Now you will see the red x icon disappears on ADO NET Destination but still on the XML Source, this is because it validates the External Metadata from the XML and you don’t have it as it is from a variable populated on run time. Just disable that checking on the Properties of your XML Source.
Run your project, then you’re all good to go.
To confirm check your database if the data is there.
Also check your SharePoint list, data should be already deleted at this moment.
This is tested to work using Sharepoint 2013, SQL Server 2012 and Visual Studio 2012.
Pingback: Get Sharepoint List Access from SQL Server - elbsolutions.com Project List & Blog
You have mentioned “Now add a Service Reference to your SharePoint instance.
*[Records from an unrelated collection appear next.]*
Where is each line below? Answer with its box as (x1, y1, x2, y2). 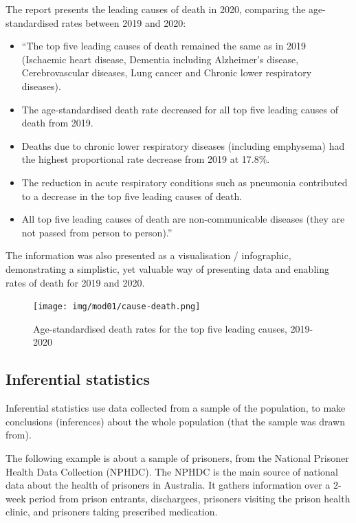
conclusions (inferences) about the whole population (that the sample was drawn (5, 414, 345, 428)
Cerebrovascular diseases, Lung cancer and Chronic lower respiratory (21, 65, 312, 80)
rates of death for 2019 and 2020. (5, 275, 145, 289)
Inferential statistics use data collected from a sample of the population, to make (5, 401, 346, 415)
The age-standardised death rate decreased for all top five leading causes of (21, 102, 338, 116)
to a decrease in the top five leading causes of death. (21, 188, 243, 203)
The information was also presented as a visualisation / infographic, (5, 248, 291, 263)
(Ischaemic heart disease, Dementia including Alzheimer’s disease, (21, 52, 299, 66)
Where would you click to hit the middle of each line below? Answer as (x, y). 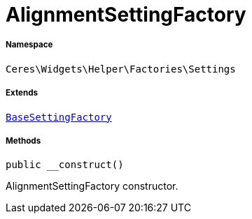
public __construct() (65, 165)
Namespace (29, 45)
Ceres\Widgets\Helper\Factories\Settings (121, 69)
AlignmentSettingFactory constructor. (92, 186)
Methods (23, 141)
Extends (22, 93)
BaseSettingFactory (59, 117)
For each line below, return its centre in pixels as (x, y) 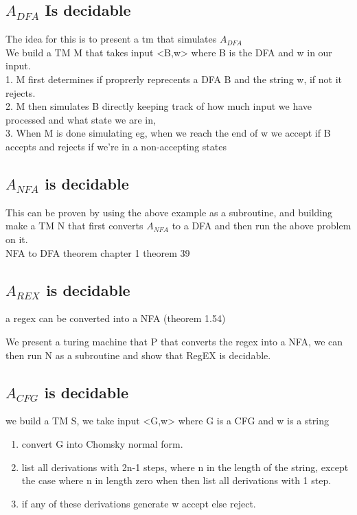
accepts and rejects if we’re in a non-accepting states (116, 146)
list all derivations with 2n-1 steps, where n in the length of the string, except (185, 467)
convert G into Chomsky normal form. (102, 443)
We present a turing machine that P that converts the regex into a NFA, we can (174, 341)
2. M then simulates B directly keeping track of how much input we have (159, 106)
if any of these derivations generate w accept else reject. (139, 503)
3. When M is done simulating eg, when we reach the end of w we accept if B (168, 133)
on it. (17, 239)
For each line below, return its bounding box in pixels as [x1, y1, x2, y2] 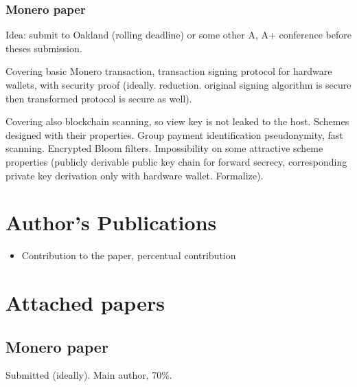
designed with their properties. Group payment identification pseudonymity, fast [5, 127, 343, 142]
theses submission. [5, 41, 82, 55]
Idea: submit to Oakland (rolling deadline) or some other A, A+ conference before [5, 27, 352, 42]
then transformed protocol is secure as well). [5, 91, 192, 105]
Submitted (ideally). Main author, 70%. [5, 368, 172, 382]
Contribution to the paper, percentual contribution [21, 248, 236, 263]
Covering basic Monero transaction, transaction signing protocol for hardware [5, 64, 332, 78]
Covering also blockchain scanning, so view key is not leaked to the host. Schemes [5, 114, 349, 129]
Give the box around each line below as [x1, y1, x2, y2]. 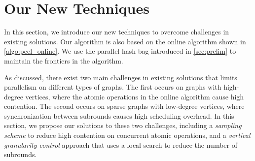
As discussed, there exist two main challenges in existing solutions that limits [4, 72, 237, 82]
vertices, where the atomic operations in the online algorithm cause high [25, 91, 244, 101]
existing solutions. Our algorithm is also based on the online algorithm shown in [4, 36, 246, 46]
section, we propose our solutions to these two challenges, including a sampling [4, 120, 242, 130]
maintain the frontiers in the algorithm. [4, 55, 123, 65]
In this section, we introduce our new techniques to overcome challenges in [4, 27, 229, 37]
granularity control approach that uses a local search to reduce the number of [4, 139, 238, 150]
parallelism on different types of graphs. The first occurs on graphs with [4, 82, 221, 92]
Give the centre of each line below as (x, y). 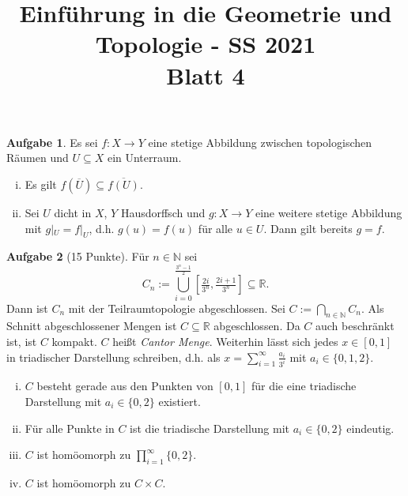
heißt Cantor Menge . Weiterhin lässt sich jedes (225, 341)
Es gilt (41, 184)
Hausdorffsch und (163, 212)
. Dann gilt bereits (308, 228)
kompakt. (74, 341)
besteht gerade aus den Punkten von (125, 386)
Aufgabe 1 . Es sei (52, 142)
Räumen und (38, 158)
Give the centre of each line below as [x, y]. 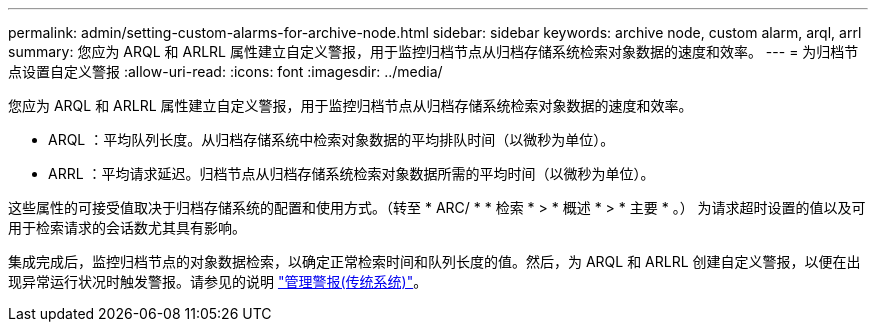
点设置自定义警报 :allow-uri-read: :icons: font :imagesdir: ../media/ [225, 71]
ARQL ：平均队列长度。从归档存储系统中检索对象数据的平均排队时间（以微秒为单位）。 [331, 139]
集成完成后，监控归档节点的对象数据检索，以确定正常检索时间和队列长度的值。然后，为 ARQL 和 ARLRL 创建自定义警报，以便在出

Right click on your Project References and choose Add Service Reference” But you have not said if this is a new Visual Studio project. Is this a new WCF project?
Its a script task in SSIS which opens up Visual Studio so you can code on .NET
Thanks for your response. It helped. After running the code, I am getting an error for the line outputString.Append(“”);
Error says “preprocessor directives must appear as the first non-whitespace character on a line”
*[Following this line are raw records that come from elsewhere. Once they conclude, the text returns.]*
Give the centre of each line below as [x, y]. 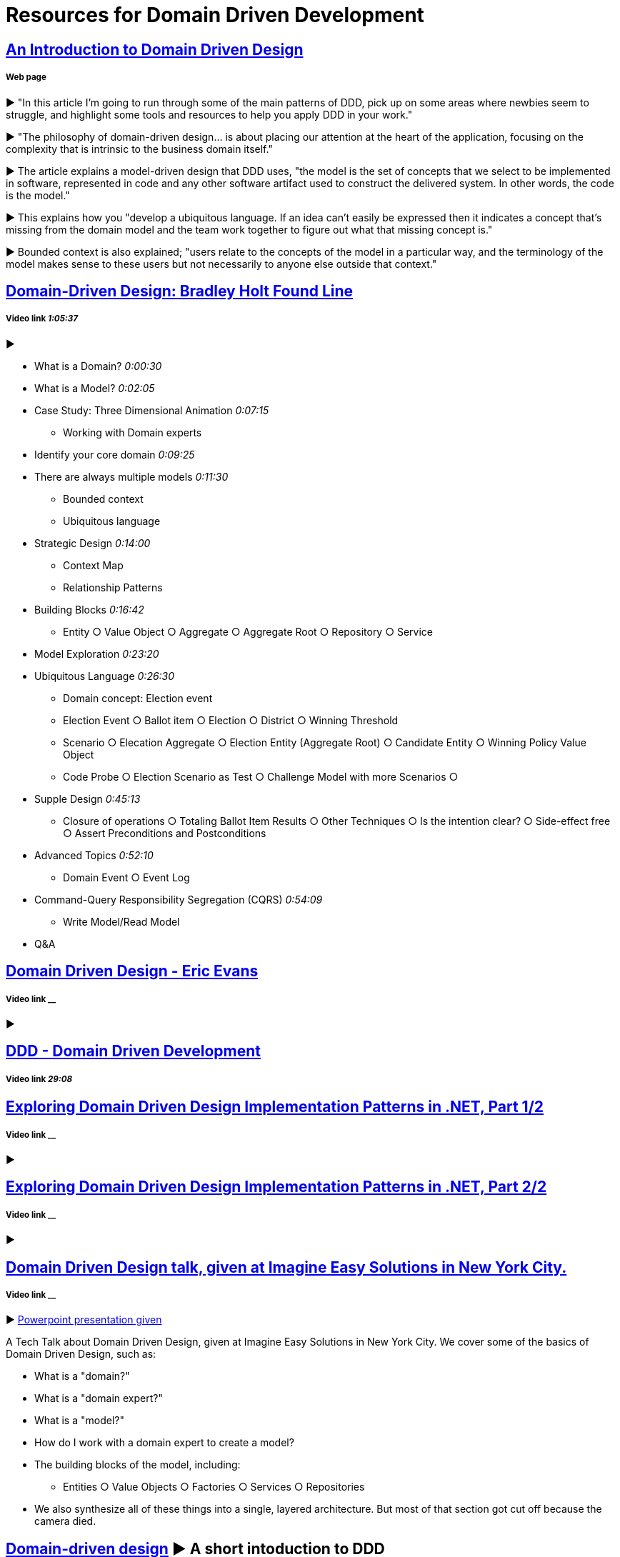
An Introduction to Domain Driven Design [155, 49]
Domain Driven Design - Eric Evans [132, 971]
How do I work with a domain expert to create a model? [164, 1443]
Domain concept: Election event [138, 698]
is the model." [38, 195]
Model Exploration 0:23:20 [97, 654]
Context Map [93, 565]
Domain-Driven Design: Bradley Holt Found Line [180, 291]

Any idea how I can fix it?
Is that your own code? outputString.Append(“”);
Why not try outputString.AppendLine();
Also are there any preprocessor on your strings? Can you send your output string?
I got all the errors fixed. I setup everything as per your steps. In the XML source editor when I set error output to ignore failure for error or truncation, it shows me a yellow warning triangle on the XML source saying “No Rows will be set to error output. Configure error or truncation dispositions to redirect rows”.
Even after the warning if I run the project, it finishes successfully but does not load anything in the database. The output message says “”ADO NET Destination” wrote 0 rows.” I also get some runtime warnings like this “The output column “ows_TFS” (151) on output “row” (107) and component “XML Source” (99) is not subsequently used in the Data Flow task. Removing this unused output column can increase Data Flow task performance.”
My script to export an xml is working fine. When I run the code, it generates an xml from which I generated the schema. My database connection is fine. I tested the connection and it was successful. The mapping for columns also went smoothly.
Any idea why rows are not getting written to the table? (FYI I have not included the code for deleting the data from the SharePoint site. I am simply extracting data and loading it in sql server)
Thanks much!
Are you running this on your dev machine or SSIS already?
Hi Raymund, this is a great tutorial but I need some clarity. What type of application did you create before creating this SSIS project? There’s no “Add Reference” in the SSIS project. Are you working on a Console Application or WCF Application or a SharePoint WebPart Application? What do you mean by ” SharePoint instance”?
Its just and SSIS Project the Add Service Reference comes from the Script Task when you edit it. That will fire another instance of Visual Studio so you can start coding in C#
Chachi how did you fix that error “preprocessor directives must appear as the first non-whitespace character on a line”? outputString.Append(“”);
Is this blog still being monitored? I am facing some issues running the code, hence needed some guidance.
I am stuck at the step where I need to run the script task to generate the XML output. I get an error at the line “var outputNode = sharepointList.GetListItems(listGuid, viewGuid, null, null, “10000”, null, null);” . The error says sharepoint access is denied. (exception from hresult: 0x80070005 (e_accessdenied)). Any idea how I can solve it? I am not using any proxy.